(Task to carry out): Print out the data that follows exactly, character for character, apart from the pictures.

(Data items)
+===+

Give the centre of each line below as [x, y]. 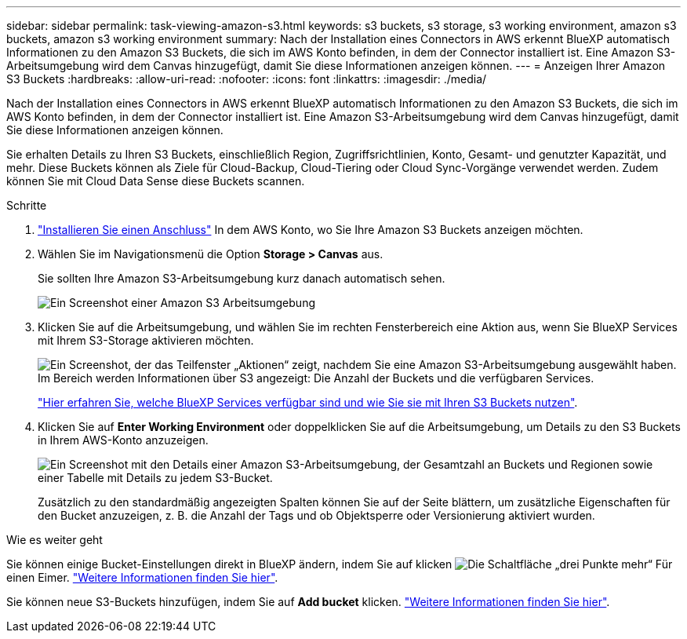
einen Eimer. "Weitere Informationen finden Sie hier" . [142, 577]
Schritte [27, 205]
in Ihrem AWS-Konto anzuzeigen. [123, 440]
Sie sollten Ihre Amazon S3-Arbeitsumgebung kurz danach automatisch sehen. [242, 278]
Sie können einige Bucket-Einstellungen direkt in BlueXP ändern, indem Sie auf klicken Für [340, 564]
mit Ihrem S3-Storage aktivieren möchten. [146, 340]
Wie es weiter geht [55, 540]
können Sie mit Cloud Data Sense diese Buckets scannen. [156, 181]
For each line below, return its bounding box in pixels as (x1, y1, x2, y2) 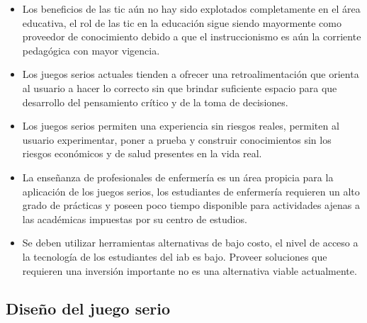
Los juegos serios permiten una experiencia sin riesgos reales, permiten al (22, 118, 339, 133)
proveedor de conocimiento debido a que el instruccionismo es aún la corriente (22, 29, 361, 44)
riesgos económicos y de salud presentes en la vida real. (22, 146, 262, 161)
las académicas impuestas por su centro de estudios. (22, 211, 247, 226)
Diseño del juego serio (6, 297, 170, 319)
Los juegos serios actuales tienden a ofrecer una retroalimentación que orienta (22, 67, 359, 81)
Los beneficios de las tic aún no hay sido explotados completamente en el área (22, 1, 361, 16)
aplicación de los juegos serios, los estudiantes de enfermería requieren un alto (22, 183, 360, 198)
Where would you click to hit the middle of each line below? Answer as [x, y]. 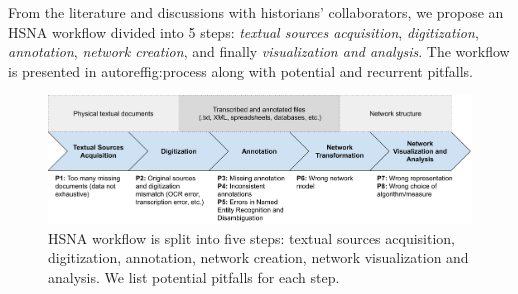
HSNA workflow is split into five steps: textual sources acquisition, [251, 237]
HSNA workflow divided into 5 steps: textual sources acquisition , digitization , [243, 31]
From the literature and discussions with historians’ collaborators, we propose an [256, 12]
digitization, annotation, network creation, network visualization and [258, 257]
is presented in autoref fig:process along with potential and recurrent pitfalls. [241, 70]
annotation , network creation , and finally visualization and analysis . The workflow [259, 51]
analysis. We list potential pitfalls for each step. [194, 277]
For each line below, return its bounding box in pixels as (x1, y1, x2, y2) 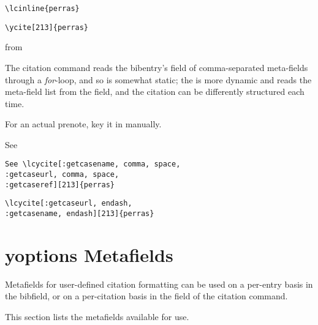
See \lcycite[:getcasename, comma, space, (5, 160, 181, 169)
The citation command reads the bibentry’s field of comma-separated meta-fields (5, 61, 308, 73)
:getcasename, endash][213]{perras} (5, 209, 154, 219)
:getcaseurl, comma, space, (5, 170, 119, 179)
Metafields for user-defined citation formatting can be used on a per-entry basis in (5, 277, 313, 290)
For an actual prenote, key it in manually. (5, 118, 162, 130)
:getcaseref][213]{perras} (5, 180, 115, 189)
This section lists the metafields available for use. (5, 310, 189, 323)
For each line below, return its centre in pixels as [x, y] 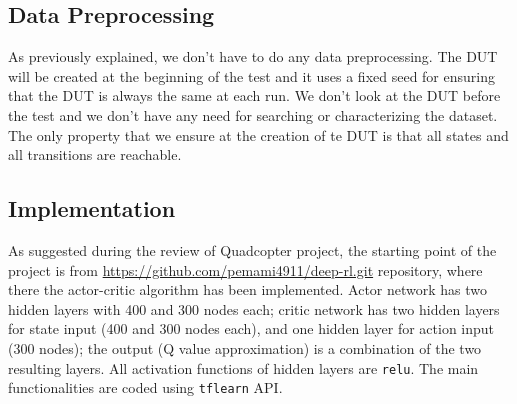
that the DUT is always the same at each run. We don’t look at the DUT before [254, 95]
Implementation [92, 208]
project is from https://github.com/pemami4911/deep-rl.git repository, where [245, 269]
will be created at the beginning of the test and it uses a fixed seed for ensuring [251, 75]
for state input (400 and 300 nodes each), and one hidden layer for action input [251, 328]
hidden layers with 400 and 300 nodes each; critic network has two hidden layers [254, 308]
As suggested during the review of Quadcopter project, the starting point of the [252, 249]
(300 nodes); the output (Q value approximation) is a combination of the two [245, 347]
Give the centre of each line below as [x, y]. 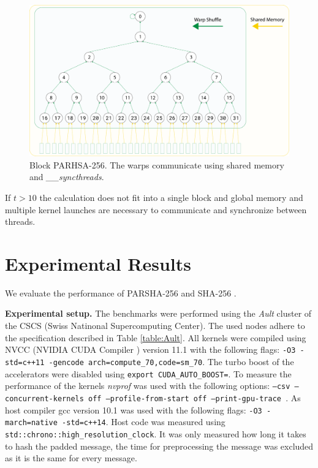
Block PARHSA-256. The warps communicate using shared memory [157, 164]
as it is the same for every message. [71, 458]
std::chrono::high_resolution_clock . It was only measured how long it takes [156, 433]
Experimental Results [98, 263]
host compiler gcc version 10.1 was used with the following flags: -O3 [134, 409]
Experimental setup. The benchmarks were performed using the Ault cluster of [158, 313]
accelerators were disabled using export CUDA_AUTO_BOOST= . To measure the [148, 373]
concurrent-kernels [44, 398]
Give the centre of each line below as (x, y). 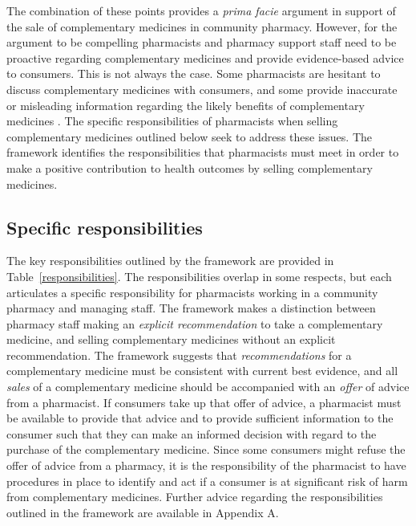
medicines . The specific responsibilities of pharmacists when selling (172, 121)
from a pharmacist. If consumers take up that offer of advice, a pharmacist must (204, 402)
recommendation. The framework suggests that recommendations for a (179, 355)
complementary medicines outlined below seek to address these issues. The (190, 136)
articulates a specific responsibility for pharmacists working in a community (192, 292)
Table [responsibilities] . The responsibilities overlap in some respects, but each (199, 276)
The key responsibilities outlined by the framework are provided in (170, 261)
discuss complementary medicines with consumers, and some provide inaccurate (202, 89)
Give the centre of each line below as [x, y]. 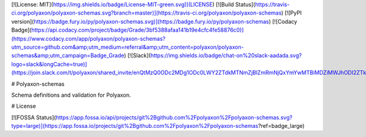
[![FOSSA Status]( [34, 117]
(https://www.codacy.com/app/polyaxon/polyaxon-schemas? [88, 38]
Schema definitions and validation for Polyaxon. [71, 95]
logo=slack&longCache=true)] [49, 64]
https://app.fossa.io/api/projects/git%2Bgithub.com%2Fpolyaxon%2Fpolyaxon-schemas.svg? [174, 117]
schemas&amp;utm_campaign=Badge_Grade [68, 55]
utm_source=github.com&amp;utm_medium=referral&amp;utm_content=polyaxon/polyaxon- [127, 47]
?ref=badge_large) [282, 126]
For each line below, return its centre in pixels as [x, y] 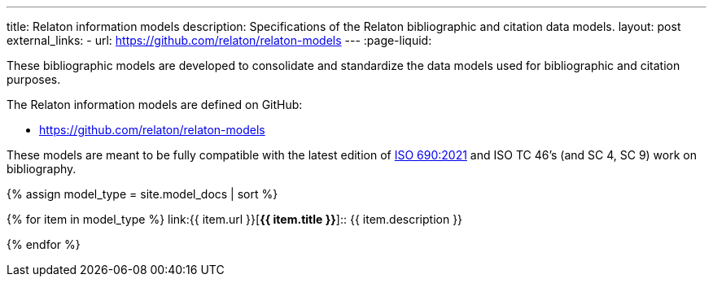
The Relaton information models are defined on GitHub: [155, 104]
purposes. [34, 79]
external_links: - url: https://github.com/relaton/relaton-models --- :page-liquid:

+===+

(Your response):
Give the centre of each line below as [x, y]. 
einen Eimer. "Weitere Informationen finden Sie hier" . [142, 577]
Schritte [27, 205]
in Ihrem AWS-Konto anzuzeigen. [123, 440]
Sie sollten Ihre Amazon S3-Arbeitsumgebung kurz danach automatisch sehen. [242, 278]
Sie können einige Bucket-Einstellungen direkt in BlueXP ändern, indem Sie auf klicken Für [340, 564]
mit Ihrem S3-Storage aktivieren möchten. [146, 340]
Wie es weiter geht [55, 540]
können Sie mit Cloud Data Sense diese Buckets scannen. [156, 181]
For each line below, return its bounding box in pixels as (x1, y1, x2, y2) 
Los juegos serios permiten una experiencia sin riesgos reales, permiten al (22, 118, 339, 133)
proveedor de conocimiento debido a que el instruccionismo es aún la corriente (22, 29, 361, 44)
riesgos económicos y de salud presentes en la vida real. (22, 146, 262, 161)
las académicas impuestas por su centro de estudios. (22, 211, 247, 226)
Diseño del juego serio (6, 297, 170, 319)
Los juegos serios actuales tienden a ofrecer una retroalimentación que orienta (22, 67, 359, 81)
Los beneficios de las tic aún no hay sido explotados completamente en el área (22, 1, 361, 16)
aplicación de los juegos serios, los estudiantes de enfermería requieren un alto (22, 183, 360, 198)
Where would you click to hit the middle of each line below? Answer as [x, y]. 
HSNA workflow is split into five steps: textual sources acquisition, [251, 237]
HSNA workflow divided into 5 steps: textual sources acquisition , digitization , [243, 31]
From the literature and discussions with historians’ collaborators, we propose an [256, 12]
digitization, annotation, network creation, network visualization and [258, 257]
is presented in autoref fig:process along with potential and recurrent pitfalls. [241, 70]
annotation , network creation , and finally visualization and analysis . The workflow [259, 51]
analysis. We list potential pitfalls for each step. [194, 277]
For each line below, return its bounding box in pixels as (x1, y1, x2, y2) 
See \lcycite[:getcasename, comma, space, (5, 160, 181, 169)
The citation command reads the bibentry’s field of comma-separated meta-fields (5, 61, 308, 73)
:getcasename, endash][213]{perras} (5, 209, 154, 219)
:getcaseurl, comma, space, (5, 170, 119, 179)
Metafields for user-defined citation formatting can be used on a per-entry basis in (5, 277, 313, 290)
For an actual prenote, key it in manually. (5, 118, 162, 130)
:getcaseref][213]{perras} (5, 180, 115, 189)
This section lists the metafields available for use. (5, 310, 189, 323)
For each line below, return its centre in pixels as [x, y] 
that the DUT is always the same at each run. We don’t look at the DUT before [254, 95]
Implementation [92, 208]
project is from https://github.com/pemami4911/deep-rl.git repository, where [245, 269]
will be created at the beginning of the test and it uses a fixed seed for ensuring [251, 75]
for state input (400 and 300 nodes each), and one hidden layer for action input [251, 328]
hidden layers with 400 and 300 nodes each; critic network has two hidden layers [254, 308]
As suggested during the review of Quadcopter project, the starting point of the [252, 249]
(300 nodes); the output (Q value approximation) is a combination of the two [245, 347]
Give the centre of each line below as [x, y]. 
Block PARHSA-256. The warps communicate using shared memory [157, 164]
as it is the same for every message. [71, 458]
std::chrono::high_resolution_clock . It was only measured how long it takes [156, 433]
Experimental Results [98, 263]
host compiler gcc version 10.1 was used with the following flags: -O3 [134, 409]
Experimental setup. The benchmarks were performed using the Ault cluster of [158, 313]
accelerators were disabled using export CUDA_AUTO_BOOST= . To measure the [148, 373]
concurrent-kernels [44, 398]
Give the centre of each line below as (x, y). 
medicines . The specific responsibilities of pharmacists when selling (172, 121)
from a pharmacist. If consumers take up that offer of advice, a pharmacist must (204, 402)
recommendation. The framework suggests that recommendations for a (179, 355)
complementary medicines outlined below seek to address these issues. The (190, 136)
articulates a specific responsibility for pharmacists working in a community (192, 292)
Table [responsibilities] . The responsibilities overlap in some respects, but each (199, 276)
The key responsibilities outlined by the framework are provided in (170, 261)
discuss complementary medicines with consumers, and some provide inaccurate (202, 89)
Give the centre of each line below as [x, y]. 
[![FOSSA Status]( [34, 117]
(https://www.codacy.com/app/polyaxon/polyaxon-schemas? [88, 38]
Schema definitions and validation for Polyaxon. [71, 95]
logo=slack&longCache=true)] [49, 64]
https://app.fossa.io/api/projects/git%2Bgithub.com%2Fpolyaxon%2Fpolyaxon-schemas.svg? [174, 117]
schemas&amp;utm_campaign=Badge_Grade [68, 55]
utm_source=github.com&amp;utm_medium=referral&amp;utm_content=polyaxon/polyaxon- [127, 47]
?ref=badge_large) [282, 126]
For each line below, return its centre in pixels as [x, y] 
The Relaton information models are defined on GitHub: [155, 104]
purposes. [34, 79]
external_links: - url: https://github.com/relaton/relaton-models --- :page-liquid:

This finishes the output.